世界基準の「本質的なサービス」とは?日本の“過剰なおもてなし”への違和感

美容室でリラックスしながらシャンプーを受ける女性
世界基準の「本質的なサービス」とは?日本の“過剰なおもてなし”への違和感

日本のサービス業は「世界一」と言われることが多いです。
どこに行っても「いらっしゃいませ」「ありがとうございました」と笑顔で迎えられ、丁寧な言葉が飛び交う。海外から見ると、それは“優しい国・日本”という印象を強めているかもしれません。

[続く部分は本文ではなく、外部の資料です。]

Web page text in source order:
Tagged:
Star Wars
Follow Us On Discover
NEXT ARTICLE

けれども、僕は海外で生活してみて、その「過剰なサービス」の裏側に疑問を持つようになりました。


マニュアルで作られた“笑顔”と“ありがとう”

日本では、お店に入ると必ず「いらっしゃいませ」と声をかけられます。
もちろん心から伝えている人もいますが、ただマニュアル通りに口にしている人も多い。

「ありがとう」も「またお越しくださいませ」も、心がこもっていないと、ただの“読み上げ”にしか聞こえません。
僕はそういう場面に出会うたびに、「言葉にする意味があるのだろうか?」と考えてしまいます。


ロンドンで見た“必要なときに力を尽くす”接客

一方で、ロンドンでの経験はまったく逆でした。
無理に笑顔を作ることもなければ、形式的な挨拶も少ない。

でも、本当に必要な瞬間には、驚くほど真剣でプロフェッショナルな対応をします。
例えば困っている人がいれば、店員さんも周りの人も自然に手を差し伸べる。
赤ちゃん連れの親が階段を登ろうとしていれば、数人が駆け寄ってベビーカーを一緒に持ち上げる。

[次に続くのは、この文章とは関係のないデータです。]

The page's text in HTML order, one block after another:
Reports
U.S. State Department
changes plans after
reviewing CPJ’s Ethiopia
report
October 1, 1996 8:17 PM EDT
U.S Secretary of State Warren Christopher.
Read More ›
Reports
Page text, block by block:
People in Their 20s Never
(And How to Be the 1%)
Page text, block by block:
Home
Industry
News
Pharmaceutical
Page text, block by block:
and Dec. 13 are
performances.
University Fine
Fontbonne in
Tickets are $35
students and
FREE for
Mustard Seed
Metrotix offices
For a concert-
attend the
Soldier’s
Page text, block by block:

“常に愛想よく”ではなく、“本当に必要な場面で全力を尽くす”。
それがロンドンで見た「サービスの本質」でした。


過剰さよりも「本質」にフォーカスする

日本はサービスが丁寧すぎるがゆえに、肝心の“本質”を見失うことがあると感じます。
洋服屋さんに行けば、服を買いに来ただけなのに過剰に話しかけられる。
医療現場でも、表面的な対応にエネルギーを使いすぎて、専門職としての集中が薄れている場面がある。

ロンドンで見た医師やスタッフは、自分の専門領域に徹し、必要なときだけ患者に寄り添う。
それは冷たいのではなく、“本当に必要なことだけに集中している姿勢”でした。


美容師としての学び

僕自身、美容師という仕事においても、この「本質に集中する姿勢」が大切だと感じています。
確かにお客様との会話やコミュニケーションは重要です。
けれども、僕の役割の中心は“髪を美しくデザインすること”。

余計な言葉よりも、的確な技術と提案こそが、お客様にとって本当の価値になる。
それは国籍や文化に関係なく、誰にとっても共通する「サービスの本質」だと思います。


サービスとは“愛想”ではなく“本質”である

日本のサービスは世界から評価されています。
しかし、ただマニュアルに従った笑顔や挨拶では、本当の意味で相手の心には届かない。

大切なのは“過剰な接客”ではなく、相手が本当に必要としていることに集中する姿勢。
それが、僕が海外生活で学んだ「サービスの本質」であり、美容師として実践していることです。


✂️ TAKA’s Note

僕が大切にしているのは、“余計なことをしないこと”。
お客様が本当に求めている価値にだけ、集中してお応えします。